## What to produce
The entries should be restated word for word.

## Task material
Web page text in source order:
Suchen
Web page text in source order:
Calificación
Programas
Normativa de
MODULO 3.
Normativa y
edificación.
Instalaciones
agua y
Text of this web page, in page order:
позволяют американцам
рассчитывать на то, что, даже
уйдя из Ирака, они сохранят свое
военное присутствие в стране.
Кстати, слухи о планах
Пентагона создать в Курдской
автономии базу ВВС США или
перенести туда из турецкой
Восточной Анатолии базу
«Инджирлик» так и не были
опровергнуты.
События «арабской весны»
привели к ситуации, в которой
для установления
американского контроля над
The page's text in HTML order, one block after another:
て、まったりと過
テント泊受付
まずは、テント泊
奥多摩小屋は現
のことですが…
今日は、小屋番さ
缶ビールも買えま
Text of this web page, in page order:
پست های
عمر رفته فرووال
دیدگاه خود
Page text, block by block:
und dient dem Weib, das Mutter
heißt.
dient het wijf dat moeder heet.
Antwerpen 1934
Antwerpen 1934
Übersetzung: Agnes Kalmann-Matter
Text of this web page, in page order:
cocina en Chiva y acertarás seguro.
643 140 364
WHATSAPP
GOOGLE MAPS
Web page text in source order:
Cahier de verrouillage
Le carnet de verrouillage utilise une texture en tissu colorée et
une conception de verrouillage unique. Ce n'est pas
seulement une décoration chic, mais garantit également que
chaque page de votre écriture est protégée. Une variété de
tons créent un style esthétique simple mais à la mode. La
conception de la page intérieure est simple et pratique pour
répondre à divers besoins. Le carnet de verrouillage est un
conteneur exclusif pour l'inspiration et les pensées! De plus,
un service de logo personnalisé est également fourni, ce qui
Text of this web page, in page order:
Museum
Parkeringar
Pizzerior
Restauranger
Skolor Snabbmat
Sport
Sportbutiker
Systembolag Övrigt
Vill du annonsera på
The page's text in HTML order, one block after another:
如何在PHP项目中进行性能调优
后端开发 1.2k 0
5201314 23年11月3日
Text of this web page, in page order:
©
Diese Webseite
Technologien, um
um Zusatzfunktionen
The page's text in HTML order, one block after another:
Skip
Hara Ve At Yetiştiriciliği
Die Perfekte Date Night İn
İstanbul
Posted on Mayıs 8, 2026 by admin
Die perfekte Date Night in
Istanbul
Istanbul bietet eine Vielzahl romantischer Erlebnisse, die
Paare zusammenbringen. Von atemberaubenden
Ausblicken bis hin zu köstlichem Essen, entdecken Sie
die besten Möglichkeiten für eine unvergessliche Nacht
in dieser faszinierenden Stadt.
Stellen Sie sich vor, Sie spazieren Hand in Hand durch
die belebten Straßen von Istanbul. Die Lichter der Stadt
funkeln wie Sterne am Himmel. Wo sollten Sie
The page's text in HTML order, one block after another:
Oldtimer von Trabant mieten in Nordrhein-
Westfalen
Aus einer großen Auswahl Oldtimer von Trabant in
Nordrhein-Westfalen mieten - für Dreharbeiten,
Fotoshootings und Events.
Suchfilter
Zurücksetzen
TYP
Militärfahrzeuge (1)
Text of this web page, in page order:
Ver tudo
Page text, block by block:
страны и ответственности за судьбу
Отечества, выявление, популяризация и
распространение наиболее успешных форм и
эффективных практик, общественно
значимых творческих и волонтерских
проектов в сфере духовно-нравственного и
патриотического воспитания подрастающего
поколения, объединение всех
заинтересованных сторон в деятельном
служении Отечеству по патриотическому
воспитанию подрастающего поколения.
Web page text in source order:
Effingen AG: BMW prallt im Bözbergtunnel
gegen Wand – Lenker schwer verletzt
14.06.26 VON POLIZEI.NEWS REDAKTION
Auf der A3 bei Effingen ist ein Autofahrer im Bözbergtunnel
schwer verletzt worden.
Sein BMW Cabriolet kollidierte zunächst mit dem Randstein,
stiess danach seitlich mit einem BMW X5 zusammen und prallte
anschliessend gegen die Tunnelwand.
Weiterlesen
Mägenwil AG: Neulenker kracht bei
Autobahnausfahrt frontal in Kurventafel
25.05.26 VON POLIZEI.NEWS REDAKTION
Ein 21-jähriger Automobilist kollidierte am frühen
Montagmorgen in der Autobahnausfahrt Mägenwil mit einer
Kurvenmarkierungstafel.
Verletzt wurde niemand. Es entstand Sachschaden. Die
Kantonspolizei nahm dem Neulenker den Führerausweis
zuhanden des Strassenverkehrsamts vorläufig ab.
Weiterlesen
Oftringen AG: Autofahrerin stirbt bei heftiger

## Your solution
Web page text in source order:
Suchen
Web page text in source order:
Calificación
Programas
Normativa de
MODULO 3.
Normativa y
edificación.
Instalaciones
agua y
Text of this web page, in page order:
позволяют американцам
рассчитывать на то, что, даже
уйдя из Ирака, они сохранят свое
военное присутствие в стране.
Кстати, слухи о планах
Пентагона создать в Курдской
автономии базу ВВС США или
перенести туда из турецкой
Восточной Анатолии базу
«Инджирлик» так и не были
опровергнуты.
События «арабской весны»
привели к ситуации, в которой
для установления
американского контроля над
The page's text in HTML order, one block after another:
て、まったりと過
テント泊受付
まずは、テント泊
奥多摩小屋は現
のことですが…
今日は、小屋番さ
缶ビールも買えま
Text of this web page, in page order:
پست های
عمر رفته فرووال
دیدگاه خود
Page text, block by block:
und dient dem Weib, das Mutter
heißt.
dient het wijf dat moeder heet.
Antwerpen 1934
Antwerpen 1934
Übersetzung: Agnes Kalmann-Matter
Text of this web page, in page order:
cocina en Chiva y acertarás seguro.
643 140 364
WHATSAPP
GOOGLE MAPS
Web page text in source order:
Cahier de verrouillage
Le carnet de verrouillage utilise une texture en tissu colorée et
une conception de verrouillage unique. Ce n'est pas
seulement une décoration chic, mais garantit également que
chaque page de votre écriture est protégée. Une variété de
tons créent un style esthétique simple mais à la mode. La
conception de la page intérieure est simple et pratique pour
répondre à divers besoins. Le carnet de verrouillage est un
conteneur exclusif pour l'inspiration et les pensées! De plus,
un service de logo personnalisé est également fourni, ce qui
Text of this web page, in page order:
Museum
Parkeringar
Pizzerior
Restauranger
Skolor Snabbmat
Sport
Sportbutiker
Systembolag Övrigt
Vill du annonsera på
The page's text in HTML order, one block after another:
如何在PHP项目中进行性能调优
后端开发 1.2k 0
5201314 23年11月3日
Text of this web page, in page order:
©
Diese Webseite
Technologien, um
um Zusatzfunktionen
The page's text in HTML order, one block after another:
Skip
Hara Ve At Yetiştiriciliği
Die Perfekte Date Night İn
İstanbul
Posted on Mayıs 8, 2026 by admin
Die perfekte Date Night in
Istanbul
Istanbul bietet eine Vielzahl romantischer Erlebnisse, die
Paare zusammenbringen. Von atemberaubenden
Ausblicken bis hin zu köstlichem Essen, entdecken Sie
die besten Möglichkeiten für eine unvergessliche Nacht
in dieser faszinierenden Stadt.
Stellen Sie sich vor, Sie spazieren Hand in Hand durch
die belebten Straßen von Istanbul. Die Lichter der Stadt
funkeln wie Sterne am Himmel. Wo sollten Sie
The page's text in HTML order, one block after another:
Oldtimer von Trabant mieten in Nordrhein-
Westfalen
Aus einer großen Auswahl Oldtimer von Trabant in
Nordrhein-Westfalen mieten - für Dreharbeiten,
Fotoshootings und Events.
Suchfilter
Zurücksetzen
TYP
Militärfahrzeuge (1)
Text of this web page, in page order:
Ver tudo
Page text, block by block:
страны и ответственности за судьбу
Отечества, выявление, популяризация и
распространение наиболее успешных форм и
эффективных практик, общественно
значимых творческих и волонтерских
проектов в сфере духовно-нравственного и
патриотического воспитания подрастающего
поколения, объединение всех
заинтересованных сторон в деятельном
служении Отечеству по патриотическому
воспитанию подрастающего поколения.
Web page text in source order:
Effingen AG: BMW prallt im Bözbergtunnel
gegen Wand – Lenker schwer verletzt
14.06.26 VON POLIZEI.NEWS REDAKTION
Auf der A3 bei Effingen ist ein Autofahrer im Bözbergtunnel
schwer verletzt worden.
Sein BMW Cabriolet kollidierte zunächst mit dem Randstein,
stiess danach seitlich mit einem BMW X5 zusammen und prallte
anschliessend gegen die Tunnelwand.
Weiterlesen
Mägenwil AG: Neulenker kracht bei
Autobahnausfahrt frontal in Kurventafel
25.05.26 VON POLIZEI.NEWS REDAKTION
Ein 21-jähriger Automobilist kollidierte am frühen
Montagmorgen in der Autobahnausfahrt Mägenwil mit einer
Kurvenmarkierungstafel.
Verletzt wurde niemand. Es entstand Sachschaden. Die
Kantonspolizei nahm dem Neulenker den Führerausweis
zuhanden des Strassenverkehrsamts vorläufig ab.
Weiterlesen
Oftringen AG: Autofahrerin stirbt bei heftiger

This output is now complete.